Em declarações à imprensa, Trump afirmou que a Casa Branca responderia de forma agressiva. "Estamos aplicando tarifas recíprocas, então, seja qual for a tarifa que nos cobrarem, nós cobraremos deles. Ninguém pode reclamar disso", disse ele. Questionado se retaliaria, respondeu: "É claro que vou responder"
Sentado ao lado do primeiro-ministro irlandês, Micheál Martin, Trump afirmou que a Irlanda e outras nações europeias têm se aproveitado dos EUA há anos.
“O problema é que o nosso país não respondeu [anteriormente]”, disse ele. Ele também reiterou sua alegação de que a UE foi formada para explorar os EUA, apesar de seu objetivo declarado de cooperação regional.
Trump então mirou especificamente na Irlanda, culpando as baixas taxas de impostos corporativos do país pelo que ele chamou de " deficomercial massivo" com os EUA. "É claro que eles estão [se aproveitando]", disse ele.

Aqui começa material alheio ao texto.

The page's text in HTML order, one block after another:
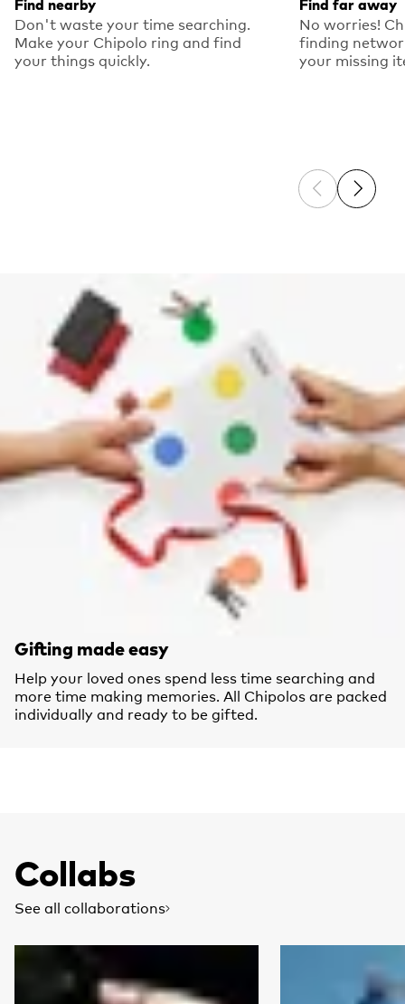
Find nearby
Don't waste your time searching.
Make your Chipolo ring and find
your things quickly.
Find far away
No worries!
finding
your missing
Previous
Next
Gifting made easy
Help your loved ones spend less time searching and
more time making memories. All Chipolos are packed
individually and ready to be gifted.
Collabs
See all collaborations
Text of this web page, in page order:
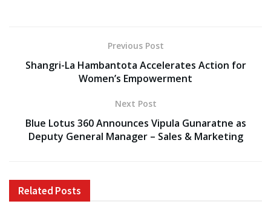
Previous Post
Shangri-La Hambantota Accelerates Action for
Women’s Empowerment
Next Post
Blue Lotus 360 Announces Vipula Gunaratne as
Deputy General Manager – Sales & Marketing
Related Posts
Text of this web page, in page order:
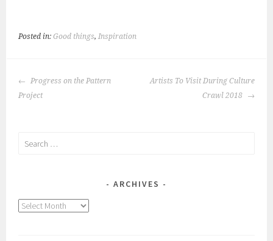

Dados do Escritório Central de Estatísticas da Irlanda (CSO) mostram que, em 2023, a Irlanda registrou um superávit comercial de 31 bilhões de euros com os EUA, seu maior superávit comercial de bens naquele ano.
Trump tem criticado consistentemente os desequilíbrios comerciais, visando o México, a China e o Canadá com tarifas no início de seu segundo mandato. A UE, no entanto, havia evitado em grande parte sanções diretas — até agora.
Em uma publicação no Truth Social, Trump criticou duramente as últimas tarifas da UE, alertando que triplicaria as restrições comerciais caso o governo não revertesse a decisão.
“A União Europeia, uma das autoridades tributárias e tarifárias mais hostis e abusivas do mundo, formada com o único propósito de tirar vantagem dos Estados Unidos, acaba de impor uma tarifa abusiva de 50% sobre o uísque”, escreveu ele.
“Se essa tarifa não for removida imediatamente, os EUA em breve imporão uma tarifa de 200% sobre todos os VINHOS, CHAMPAGNES E BEBIDAS ALCOÓLICAS PROVENIENTES DA FRANÇA E DE OUTROS PAÍSES REPRESENTADOS PELA UE. Isso será ótimo para as empresas de vinho e champanhe nos EUA.”
Trump também criticou o The Wall Street Journal, chamando-o de veículo "globalista" que não entende de política comercial. "O globalista Wall Street Journal não tem ideia do que está fazendo ou dizendo.".
“São propriedade do pensamento poluído da União Europeia, que foi formada com o objetivo principal de prejudicar os Estados Unidos da América”, disse ele.
“O pensamento deles (do WSJ!) é antiquado, fraco e muito ruim para os EUA. Mas não tenham medo, nós vamos VENCER em tudo!!! Os preços dos ovos estão baixos, o preço do petróleo está baixo, as taxas de juros estão baixas e o DINHEIRO RELACIONADA ÀS TARIFAS ESTÁ JORRANDO NOS ESTADOS UNI.”
Segundo dados da Comissão Europeia, a UE registrou um superávit comercial de bens de 155,8 bilhões de euros com os EUA em 2023, enquanto apresentou um defide 104 bilhões de euros em serviços. O valor total do comércio de bens e serviços entre a UE e os EUA no ano atingiu 1,6 trilhão de euros.
As principais categorias de exportações da UE para os EUA foram máquinas, veículos, produtos químicos, bens manufaturados e produtos farmacêuticos.
Desde sua posse em janeiro, Trump sinalizou repetidamente que tarifas sobre produtos europeus estavam a caminho. Em uma reunião de gabinete em 26 de fevereiro, ele acusou novamente a UE de bloquear as exportações americanas. "Eles realmente se aproveitaram de nós", disse ele.
“Eles não aceitam nossos carros, não aceitam, essencialmente, nossos produtos agrícolas. Eles inventam todo tipo de desculpa para isso. E nós aceitamos tudo deles.”